WASHINGTON’ı W ile yazmaya bir şey diyemem ama Kandil Dağı’nı sakın Q ile yazmayın.

Örgüt propagandasından başınız derde girebilir.
Araştırmacı yazar İsmail Beşikçi -ki kendimi bildim bileli düşüncelerini ifade ettiği için ya hapistedir ya da hapis cezası ile yargılanmaktadır- Çağdaş Hukukçular’ın dergisinde yer alan makalesinde Kandil’i Q harfi ile yazdığı için mahkemede hesap veriyor.
Cuma günü, 23 basın örgütünün oluşturduğu Gazetecilere Özgürlük Platformu adına bu davayı izleyen meslek örgüt temsilcileri ve gazeteciler arasındaydım.
Bazı meslektaşlarımız, Türkiye’de ifade ve basın özgürlüğü baskı altındadır dediğimizde “sızlanmayın” diyorlar.
Bazılarına göre ise eskiden askerlerin andıçları vardı, şimdi durum eskiye göre hiç de kötü sayılmaz.
Pes. Gerçekten pes.
“Kendine demokratlık”ta ne demokrasinin, ne demokratlığın izine rastlanır.
Dünkü zulüm bugünkünün hafifletici nedeni olabilir mi?
Bugün büyük iş adamlarından bürokrasiye her kesimde, iktidara karşı bir izlenim yaratmama, iktidar zihniyetine aykırı düşmeme endişesi var.
Bir bakanlığın desteklediği bir toplantıda, konu başlıklarından birindeki “şarap” sözcüğünün sansüre uğradığına daha birkaç gün önce tanık oldum.
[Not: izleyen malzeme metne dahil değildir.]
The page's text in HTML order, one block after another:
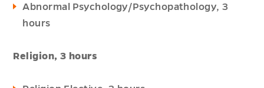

Kimsenin canı yanmasın diye halkın haber alma hakkına kendi irademle sınırlama getiriyorum.
İpucu olur diye bildiğim bir şeyi paylaşmaktan kaçınıyorum. Düştüğümüz hâl bu işte!
¡¡¡
İSMAİL Beşikçi dava konusu olan makalesinde, bugün BM, Avrupa Konseyi gibi uluslararası örgütlerde 30 bin nüfuslu devletlerin halkları temsil edilirken Suriye, İran, Irak ve Türkiye’de yaşayan 40 milyon Kürt’ün temsil edilmemesini tartışıyor.
Düşüncelerini açıkladığı için de hapis cezasına çarptırılması isteniyor.
Beşikçi’nin fikirlerini, önermelerini kabul edersiniz ya da etmezsiniz. Onlar toplumbilimle uğraşan bir bilim adamının görüşüdür, üstelik de bir hukuk dergisinde tartışmaya açtığı bir görüş.
Demokratik zihniyet ikliminin hakim olduğu ortamlardaki uygulama, o görüşlere katılmıyorsanız, kendi görüşleriniz ve elde ettiğiniz verilerle karşı görüşü çürütmektir.
Karşıt görüşü ifade etmekten men etmek, benim de eleştiri hakkımı elimden almak demektir.
¡¡¡
ÜSTELİK makaledeki saptamaların, dava nedeni sayılan ve suç unsuru olarak gösterilen fikirlerin zaten tartışıldığı bir Türkiye var artık.
Ama bu Türkiye’nin yasaları, ifade ve basın özgürlüklerini korumuyor. Güvence altına almıyor.
Devlet Abdullah Öcalan ile görüşüyor; ama Beşikçi görüşlerini açıkladığı için terörle mücadele yasası yüzünden yargılanıyor.
O zaman bu yasalardan tabii ki şikayet edeceğiz, tabii ki sesimizi yükselteceğiz ve özgürlükçü zihniyet iklimini yaratacak değişim talebini seslendireceğiz. Bunu da tabii ki iktidardan isteyecek, yapmazsa hükümeti eleştireceğiz.
Kimse kızmasın.
Biz bu durumu düzeltmezsek savcılarımızı, Irak’ın özerk Kürdistan Yönetimi sınırları içinde yer alan ve Irak haritalarında Qandil olarak gösterilen dağın adı yüzünden dava açma tuhaflığı ile karşı karşıya bırakacak; İsmail Beşikçi gibi aydınlar, seksen yaşına merdiven dayasalar da, yazdıkları yüzünden mahkemelerde dert anlatmaya devam edecekler.